Common Misconceptions

Explainer

From your work with points, lines, and planes, you know that a line extends infinitely in both directions. A line segment is what you get when you cut a line between two specific endpoints — it has a definite start and a definite end. The length of that segment is the distance between the two endpoints. Distance is always a nonnegative number; it measures "how far apart," not "which direction."

On a number line, computing distance is straightforward: just subtract and take the absolute value. If point A is at position 2 and point B is at position 7, then AB = |7 − 2| = 5. You need the absolute value (a concept you already know) because subtraction can produce a negative number, but distance cannot be negative. Whether you compute 7 − 2 or 2 − 7, the absolute value gives you the same positive answer.

In the coordinate plane, the same idea extends using the distance formula: d = √((x₂ − x₁)² + (y₂ − y₁)²). This formula comes directly from the Pythagorean theorem — the horizontal gap and vertical gap between two points form the legs of a right triangle, and the segment connecting the points is the hypotenuse. Squaring automatically removes the sign issue (so you do not need the absolute value), and the square root recovers the length.

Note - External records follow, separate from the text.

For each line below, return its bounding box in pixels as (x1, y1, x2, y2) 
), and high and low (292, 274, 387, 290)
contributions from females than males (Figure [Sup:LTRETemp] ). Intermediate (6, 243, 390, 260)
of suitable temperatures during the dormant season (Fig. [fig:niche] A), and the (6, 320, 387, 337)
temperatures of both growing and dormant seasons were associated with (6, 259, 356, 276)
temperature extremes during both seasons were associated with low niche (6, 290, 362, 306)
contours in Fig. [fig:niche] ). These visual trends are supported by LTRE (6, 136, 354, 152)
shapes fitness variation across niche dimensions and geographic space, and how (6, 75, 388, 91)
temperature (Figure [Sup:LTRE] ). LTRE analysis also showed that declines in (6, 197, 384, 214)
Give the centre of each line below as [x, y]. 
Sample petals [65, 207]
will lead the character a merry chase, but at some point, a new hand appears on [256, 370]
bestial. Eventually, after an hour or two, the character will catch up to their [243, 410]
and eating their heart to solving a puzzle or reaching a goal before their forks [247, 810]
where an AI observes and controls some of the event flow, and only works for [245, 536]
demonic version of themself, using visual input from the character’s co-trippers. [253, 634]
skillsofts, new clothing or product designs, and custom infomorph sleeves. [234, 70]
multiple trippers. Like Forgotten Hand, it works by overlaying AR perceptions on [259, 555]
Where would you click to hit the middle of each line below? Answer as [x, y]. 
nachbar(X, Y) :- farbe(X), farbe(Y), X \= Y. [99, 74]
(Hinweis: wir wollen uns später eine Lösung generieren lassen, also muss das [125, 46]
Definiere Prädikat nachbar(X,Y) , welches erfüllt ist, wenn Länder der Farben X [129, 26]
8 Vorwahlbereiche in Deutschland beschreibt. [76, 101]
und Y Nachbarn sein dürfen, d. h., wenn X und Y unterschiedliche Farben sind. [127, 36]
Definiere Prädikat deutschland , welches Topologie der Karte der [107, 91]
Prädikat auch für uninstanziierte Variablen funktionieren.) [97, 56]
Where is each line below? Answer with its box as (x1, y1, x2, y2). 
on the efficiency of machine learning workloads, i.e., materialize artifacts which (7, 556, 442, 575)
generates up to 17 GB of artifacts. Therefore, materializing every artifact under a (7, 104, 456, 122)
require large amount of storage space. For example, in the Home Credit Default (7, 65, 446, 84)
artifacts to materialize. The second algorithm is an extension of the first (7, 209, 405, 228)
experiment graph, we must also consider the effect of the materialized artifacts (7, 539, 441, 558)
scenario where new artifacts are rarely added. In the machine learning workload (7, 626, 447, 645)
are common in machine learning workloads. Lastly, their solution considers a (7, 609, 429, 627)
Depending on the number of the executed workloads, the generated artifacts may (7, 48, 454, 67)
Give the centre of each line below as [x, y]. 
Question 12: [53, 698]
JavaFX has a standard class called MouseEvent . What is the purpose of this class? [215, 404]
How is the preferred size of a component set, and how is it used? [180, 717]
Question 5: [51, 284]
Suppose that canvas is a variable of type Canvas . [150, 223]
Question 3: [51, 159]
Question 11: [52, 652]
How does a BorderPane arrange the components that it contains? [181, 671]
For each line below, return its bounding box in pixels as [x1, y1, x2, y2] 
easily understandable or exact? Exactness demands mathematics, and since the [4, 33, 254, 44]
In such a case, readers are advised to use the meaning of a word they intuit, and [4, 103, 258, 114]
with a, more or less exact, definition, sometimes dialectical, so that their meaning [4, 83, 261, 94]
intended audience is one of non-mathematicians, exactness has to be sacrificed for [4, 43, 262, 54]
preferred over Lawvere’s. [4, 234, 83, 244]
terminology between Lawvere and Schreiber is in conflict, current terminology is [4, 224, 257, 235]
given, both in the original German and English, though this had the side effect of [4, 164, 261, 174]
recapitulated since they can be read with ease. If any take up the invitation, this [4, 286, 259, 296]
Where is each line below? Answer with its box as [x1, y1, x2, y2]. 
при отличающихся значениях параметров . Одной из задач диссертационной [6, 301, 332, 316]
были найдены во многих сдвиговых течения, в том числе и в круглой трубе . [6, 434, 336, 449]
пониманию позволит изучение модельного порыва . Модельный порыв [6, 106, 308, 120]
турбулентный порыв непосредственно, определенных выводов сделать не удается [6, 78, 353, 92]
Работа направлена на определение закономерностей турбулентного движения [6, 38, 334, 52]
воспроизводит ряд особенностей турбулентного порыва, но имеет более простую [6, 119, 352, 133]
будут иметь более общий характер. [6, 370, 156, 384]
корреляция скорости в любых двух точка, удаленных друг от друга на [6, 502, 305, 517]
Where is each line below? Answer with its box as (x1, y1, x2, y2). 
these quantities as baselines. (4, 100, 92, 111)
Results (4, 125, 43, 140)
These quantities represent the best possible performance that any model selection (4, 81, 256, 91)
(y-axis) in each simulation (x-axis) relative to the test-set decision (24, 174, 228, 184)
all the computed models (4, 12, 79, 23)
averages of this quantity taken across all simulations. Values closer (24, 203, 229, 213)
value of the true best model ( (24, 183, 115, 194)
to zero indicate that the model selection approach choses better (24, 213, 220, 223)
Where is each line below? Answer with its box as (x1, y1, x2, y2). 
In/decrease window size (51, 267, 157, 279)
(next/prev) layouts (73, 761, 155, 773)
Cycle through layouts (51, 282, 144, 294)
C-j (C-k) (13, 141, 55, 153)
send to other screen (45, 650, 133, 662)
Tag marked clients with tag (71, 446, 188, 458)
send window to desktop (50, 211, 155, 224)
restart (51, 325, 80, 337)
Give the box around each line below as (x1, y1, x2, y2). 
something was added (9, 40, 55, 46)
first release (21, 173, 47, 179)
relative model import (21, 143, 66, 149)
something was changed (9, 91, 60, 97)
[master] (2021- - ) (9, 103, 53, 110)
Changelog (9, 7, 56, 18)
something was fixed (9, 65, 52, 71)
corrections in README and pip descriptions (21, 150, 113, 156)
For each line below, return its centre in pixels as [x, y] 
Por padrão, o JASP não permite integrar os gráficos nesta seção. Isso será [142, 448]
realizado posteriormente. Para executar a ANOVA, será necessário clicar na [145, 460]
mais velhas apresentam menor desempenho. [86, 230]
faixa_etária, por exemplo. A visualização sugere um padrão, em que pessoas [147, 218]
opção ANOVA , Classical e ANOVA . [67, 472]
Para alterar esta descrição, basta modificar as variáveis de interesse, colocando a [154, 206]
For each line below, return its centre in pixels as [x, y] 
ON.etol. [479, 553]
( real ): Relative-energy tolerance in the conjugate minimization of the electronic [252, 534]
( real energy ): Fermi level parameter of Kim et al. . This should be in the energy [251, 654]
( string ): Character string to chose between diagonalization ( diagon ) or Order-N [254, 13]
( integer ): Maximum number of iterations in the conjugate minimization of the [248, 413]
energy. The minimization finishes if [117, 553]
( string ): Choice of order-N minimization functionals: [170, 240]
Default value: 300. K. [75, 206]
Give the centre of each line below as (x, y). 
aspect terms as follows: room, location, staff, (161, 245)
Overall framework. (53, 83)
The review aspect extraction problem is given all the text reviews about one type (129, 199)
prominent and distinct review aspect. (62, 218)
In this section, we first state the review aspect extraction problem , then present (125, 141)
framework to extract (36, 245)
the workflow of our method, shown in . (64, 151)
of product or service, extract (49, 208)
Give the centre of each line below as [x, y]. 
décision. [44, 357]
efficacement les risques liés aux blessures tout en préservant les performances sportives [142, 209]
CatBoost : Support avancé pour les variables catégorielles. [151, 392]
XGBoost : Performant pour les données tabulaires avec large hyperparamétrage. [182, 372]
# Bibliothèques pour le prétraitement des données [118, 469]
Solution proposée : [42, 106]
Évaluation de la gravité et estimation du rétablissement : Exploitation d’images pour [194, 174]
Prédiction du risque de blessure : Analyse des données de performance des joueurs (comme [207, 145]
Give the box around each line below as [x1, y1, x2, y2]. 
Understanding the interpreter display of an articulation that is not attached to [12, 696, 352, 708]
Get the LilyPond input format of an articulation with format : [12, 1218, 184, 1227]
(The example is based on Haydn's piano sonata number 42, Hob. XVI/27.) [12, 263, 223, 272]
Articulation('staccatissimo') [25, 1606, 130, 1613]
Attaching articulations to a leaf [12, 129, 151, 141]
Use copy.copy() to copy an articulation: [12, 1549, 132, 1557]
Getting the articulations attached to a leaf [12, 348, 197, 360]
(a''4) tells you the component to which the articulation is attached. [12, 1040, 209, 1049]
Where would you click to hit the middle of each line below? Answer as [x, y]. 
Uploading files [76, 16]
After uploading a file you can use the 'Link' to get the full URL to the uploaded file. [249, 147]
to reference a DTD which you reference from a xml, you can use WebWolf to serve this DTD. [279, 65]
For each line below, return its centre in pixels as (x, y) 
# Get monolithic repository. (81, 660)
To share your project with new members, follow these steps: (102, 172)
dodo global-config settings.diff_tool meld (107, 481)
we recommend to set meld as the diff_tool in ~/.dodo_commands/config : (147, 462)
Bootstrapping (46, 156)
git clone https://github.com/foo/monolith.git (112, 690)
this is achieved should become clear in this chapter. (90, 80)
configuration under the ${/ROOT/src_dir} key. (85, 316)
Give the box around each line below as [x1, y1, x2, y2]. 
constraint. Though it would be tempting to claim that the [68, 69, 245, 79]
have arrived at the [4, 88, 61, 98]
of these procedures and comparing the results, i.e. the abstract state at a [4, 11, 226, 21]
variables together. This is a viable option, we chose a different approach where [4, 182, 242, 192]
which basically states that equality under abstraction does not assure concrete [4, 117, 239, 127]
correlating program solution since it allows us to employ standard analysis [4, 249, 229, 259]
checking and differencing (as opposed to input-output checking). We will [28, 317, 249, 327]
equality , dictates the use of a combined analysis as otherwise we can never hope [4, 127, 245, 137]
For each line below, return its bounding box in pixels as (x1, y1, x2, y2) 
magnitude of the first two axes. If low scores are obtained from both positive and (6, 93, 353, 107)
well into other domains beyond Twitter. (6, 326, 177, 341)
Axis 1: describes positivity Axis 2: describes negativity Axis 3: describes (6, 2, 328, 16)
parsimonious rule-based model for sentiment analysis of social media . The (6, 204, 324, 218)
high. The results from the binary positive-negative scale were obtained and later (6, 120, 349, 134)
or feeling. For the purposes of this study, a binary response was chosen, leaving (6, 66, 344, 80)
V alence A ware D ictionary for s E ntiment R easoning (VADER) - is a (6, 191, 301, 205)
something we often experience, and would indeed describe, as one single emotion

The Segment Addition Postulate formalizes what it means for one point to lie between two others: B is between A and C (in the geometric sense) if and only if AB + BC = AC. This sounds obvious, but the postulate pins down the word "between" precisely — B must lie on the same line as A and C, and the two partial lengths must add to the total. This postulate is the engine behind almost every "find the missing length" problem in geometry, and it is the foundation for the midpoint concept you will encounter next.